Problem. Your answer must be only the lines below from the one containing "Lock conflicts (46, 731)" through the one containing "ONTAP Hardware Systems", copied exactly, with the pictures left out.

Records for processing.

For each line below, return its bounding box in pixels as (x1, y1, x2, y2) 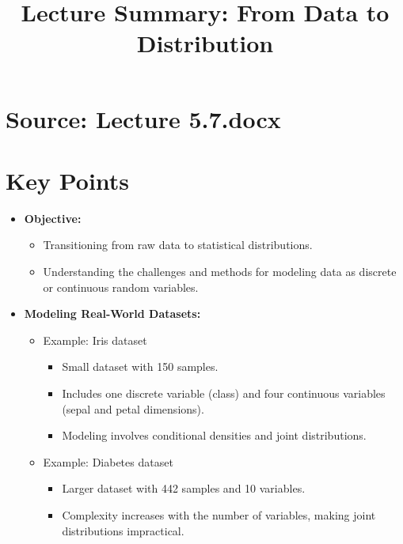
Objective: (24, 210, 82, 226)
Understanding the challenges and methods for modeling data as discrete (43, 263, 397, 280)
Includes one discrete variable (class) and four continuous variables (62, 385, 386, 402)
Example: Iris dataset (43, 331, 147, 348)
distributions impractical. (62, 522, 184, 538)
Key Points (6, 164, 130, 196)
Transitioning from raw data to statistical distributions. (43, 236, 313, 253)
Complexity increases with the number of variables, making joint (62, 507, 376, 523)
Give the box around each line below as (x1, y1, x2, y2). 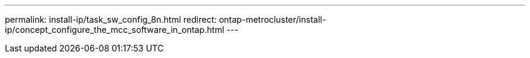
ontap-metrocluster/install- (218, 14, 326, 25)
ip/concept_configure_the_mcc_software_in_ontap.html (5, 25, 224, 35)
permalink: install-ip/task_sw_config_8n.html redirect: (5, 14, 217, 25)
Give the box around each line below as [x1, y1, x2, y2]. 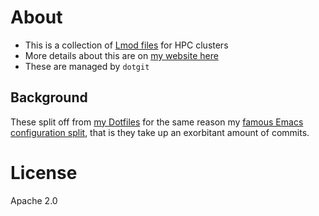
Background [10, 89, 88, 106]
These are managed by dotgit [24, 60, 150, 72]
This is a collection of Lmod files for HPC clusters [24, 39, 229, 51]
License [10, 161, 78, 184]
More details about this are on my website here [24, 49, 219, 61]
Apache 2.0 [10, 194, 58, 206]
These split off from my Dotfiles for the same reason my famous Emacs [10, 116, 304, 128]
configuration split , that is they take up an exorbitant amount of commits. [10, 126, 310, 138]
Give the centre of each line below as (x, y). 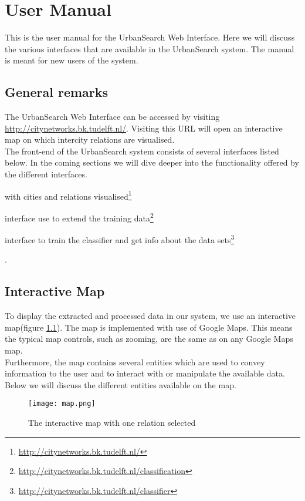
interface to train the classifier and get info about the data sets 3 (120, 239)
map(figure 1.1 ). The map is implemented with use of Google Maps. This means (149, 327)
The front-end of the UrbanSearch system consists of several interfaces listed (142, 151)
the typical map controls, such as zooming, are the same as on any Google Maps (149, 339)
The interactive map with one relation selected (112, 423)
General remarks (57, 92)
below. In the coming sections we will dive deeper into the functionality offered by (152, 162)
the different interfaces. (46, 174)
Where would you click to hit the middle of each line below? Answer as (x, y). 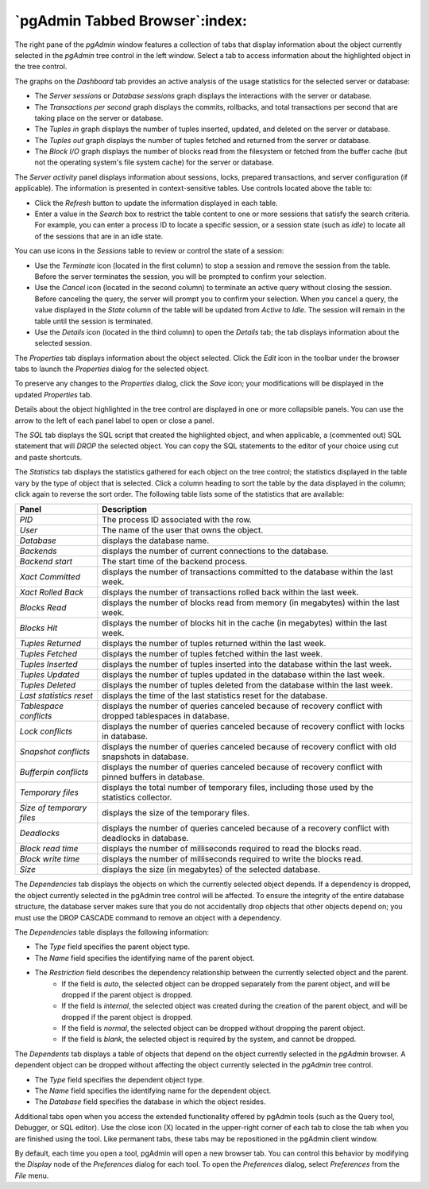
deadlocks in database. (145, 838)
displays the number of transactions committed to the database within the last (247, 572)
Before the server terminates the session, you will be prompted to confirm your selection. (181, 276)
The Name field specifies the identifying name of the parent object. (145, 958)
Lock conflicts (46, 731)
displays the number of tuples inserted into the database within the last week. (247, 664)
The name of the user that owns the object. (183, 530)
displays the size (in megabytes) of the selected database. (211, 869)
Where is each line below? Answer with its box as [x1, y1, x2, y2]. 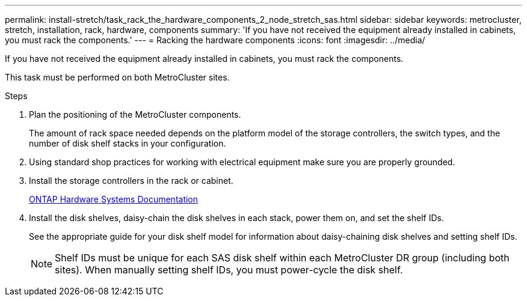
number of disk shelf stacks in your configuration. [29, 138, 226, 148]
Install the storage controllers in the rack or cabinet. [29, 175, 233, 186]
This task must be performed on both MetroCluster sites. [5, 72, 230, 82]
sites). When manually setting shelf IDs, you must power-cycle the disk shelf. [55, 264, 403, 276]
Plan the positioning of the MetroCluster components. [29, 109, 241, 120]
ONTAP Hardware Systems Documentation [29, 194, 199, 204]
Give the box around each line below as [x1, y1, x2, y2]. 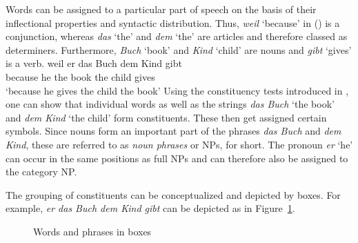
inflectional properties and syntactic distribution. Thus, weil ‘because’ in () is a [6, 15, 340, 30]
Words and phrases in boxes [33, 224, 152, 238]
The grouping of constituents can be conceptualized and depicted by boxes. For [6, 187, 341, 202]
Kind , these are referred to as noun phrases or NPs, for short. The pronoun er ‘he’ [6, 137, 353, 151]
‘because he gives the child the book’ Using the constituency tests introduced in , [6, 83, 349, 97]
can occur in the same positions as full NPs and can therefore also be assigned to [6, 150, 348, 165]
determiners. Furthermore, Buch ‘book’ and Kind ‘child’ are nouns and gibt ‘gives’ [6, 42, 352, 57]
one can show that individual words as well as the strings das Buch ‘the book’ [6, 97, 335, 111]
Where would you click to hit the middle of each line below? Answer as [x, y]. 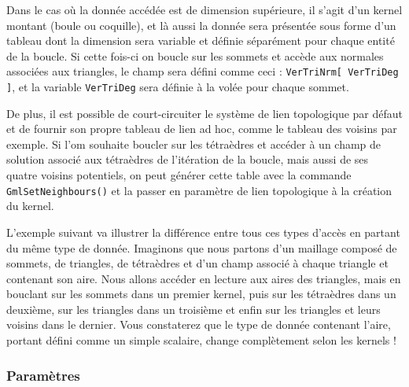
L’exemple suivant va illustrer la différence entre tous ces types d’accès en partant [203, 232]
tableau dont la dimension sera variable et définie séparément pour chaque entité [201, 41]
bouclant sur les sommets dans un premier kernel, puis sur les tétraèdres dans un [201, 294]
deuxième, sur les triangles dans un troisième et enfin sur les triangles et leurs [193, 309]
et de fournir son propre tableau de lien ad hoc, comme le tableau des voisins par [202, 129]
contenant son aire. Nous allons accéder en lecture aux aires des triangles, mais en [204, 278]
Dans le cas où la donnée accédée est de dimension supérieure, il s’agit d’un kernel [204, 9]
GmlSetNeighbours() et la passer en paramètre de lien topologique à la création [199, 190]
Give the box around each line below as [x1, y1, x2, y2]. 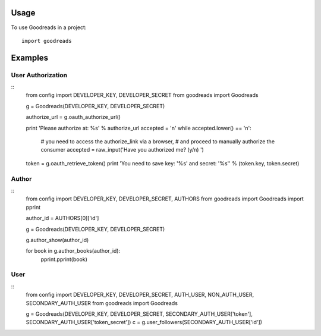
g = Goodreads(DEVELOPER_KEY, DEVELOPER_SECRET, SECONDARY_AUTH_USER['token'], [26, 310, 253, 318]
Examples [11, 52, 49, 62]
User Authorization [11, 71, 68, 79]
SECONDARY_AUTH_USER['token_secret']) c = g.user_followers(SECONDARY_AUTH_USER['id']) [26, 319, 263, 326]
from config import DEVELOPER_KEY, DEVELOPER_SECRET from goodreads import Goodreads [26, 92, 259, 99]
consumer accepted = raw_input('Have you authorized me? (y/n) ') [40, 146, 204, 153]
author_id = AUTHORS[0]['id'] [26, 215, 99, 222]
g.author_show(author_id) [26, 236, 89, 243]
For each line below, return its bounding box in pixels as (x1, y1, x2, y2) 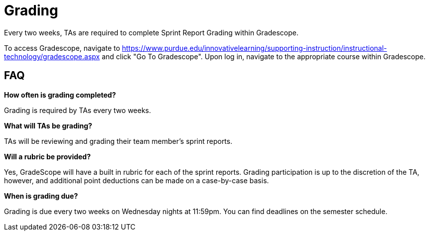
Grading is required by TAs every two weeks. (4, 106, 151, 115)
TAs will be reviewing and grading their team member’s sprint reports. (4, 136, 233, 145)
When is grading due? (4, 191, 78, 200)
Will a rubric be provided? (4, 152, 91, 161)
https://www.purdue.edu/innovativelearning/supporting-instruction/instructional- (122, 43, 387, 52)
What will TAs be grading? (4, 121, 92, 130)
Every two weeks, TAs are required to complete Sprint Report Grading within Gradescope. (4, 28, 299, 37)
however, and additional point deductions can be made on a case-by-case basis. (4, 176, 269, 185)
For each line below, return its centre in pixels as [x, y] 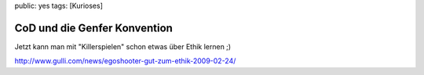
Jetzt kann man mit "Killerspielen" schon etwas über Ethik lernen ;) [123, 46]
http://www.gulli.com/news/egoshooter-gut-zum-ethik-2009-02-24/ [125, 61]
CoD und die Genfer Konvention [93, 28]
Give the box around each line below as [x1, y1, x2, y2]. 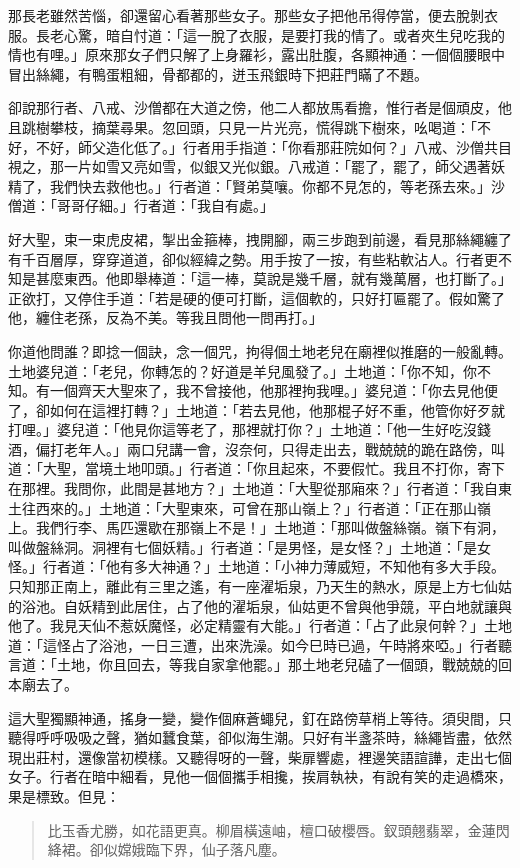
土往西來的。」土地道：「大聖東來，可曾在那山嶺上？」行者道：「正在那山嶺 [8, 497, 491, 518]
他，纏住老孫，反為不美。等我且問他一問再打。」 [8, 307, 323, 328]
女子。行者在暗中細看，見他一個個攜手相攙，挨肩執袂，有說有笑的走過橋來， [8, 766, 512, 787]
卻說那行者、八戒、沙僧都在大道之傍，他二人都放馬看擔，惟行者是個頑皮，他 [8, 97, 512, 118]
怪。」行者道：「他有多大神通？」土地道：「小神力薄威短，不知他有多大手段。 [8, 556, 505, 577]
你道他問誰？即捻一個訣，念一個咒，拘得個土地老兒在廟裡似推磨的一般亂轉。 [8, 340, 512, 361]
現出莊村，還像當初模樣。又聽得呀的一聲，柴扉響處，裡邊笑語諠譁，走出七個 [8, 746, 512, 767]
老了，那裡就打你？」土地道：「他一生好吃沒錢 [189, 419, 491, 440]
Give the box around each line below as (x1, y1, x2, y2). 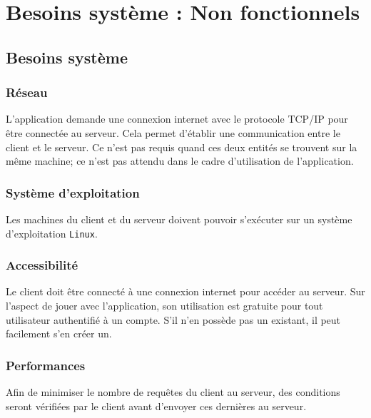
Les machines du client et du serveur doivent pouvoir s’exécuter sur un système (6, 211, 352, 226)
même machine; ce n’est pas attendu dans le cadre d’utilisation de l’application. (6, 153, 354, 168)
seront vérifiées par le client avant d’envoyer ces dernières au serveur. (6, 398, 307, 413)
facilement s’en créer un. (6, 326, 112, 341)
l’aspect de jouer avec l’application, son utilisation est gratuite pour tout (6, 298, 323, 313)
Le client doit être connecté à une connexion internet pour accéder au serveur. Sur (6, 284, 365, 299)
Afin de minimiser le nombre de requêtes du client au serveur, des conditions (6, 384, 340, 399)
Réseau (6, 83, 48, 101)
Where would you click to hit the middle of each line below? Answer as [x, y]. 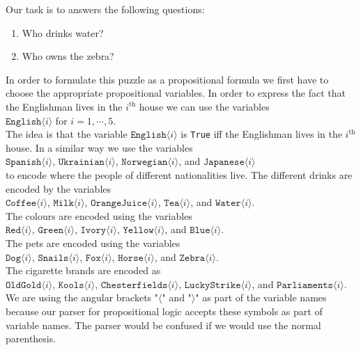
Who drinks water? [63, 32]
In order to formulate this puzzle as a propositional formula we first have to [167, 79]
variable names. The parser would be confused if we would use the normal [163, 325]
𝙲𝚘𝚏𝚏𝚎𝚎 [21, 204]
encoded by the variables [59, 188]
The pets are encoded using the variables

Answer area.
Lock conflicts (46, 731)
displays the number of tuples inserted into the database within the last week. (247, 664)
The name of the user that owns the object. (183, 530)
displays the size (in megabytes) of the selected database. (211, 869)
Where is each line below? Answer with its box as [x1, y1, x2, y2]. 
number of disk shelf stacks in your configuration. [29, 138, 226, 148]
Install the storage controllers in the rack or cabinet. [29, 175, 233, 186]
This task must be performed on both MetroCluster sites. [5, 72, 230, 82]
sites). When manually setting shelf IDs, you must power-cycle the disk shelf. [55, 264, 403, 276]
Plan the positioning of the MetroCluster components. [29, 109, 241, 120]
ONTAP Hardware Systems Documentation [29, 194, 199, 204]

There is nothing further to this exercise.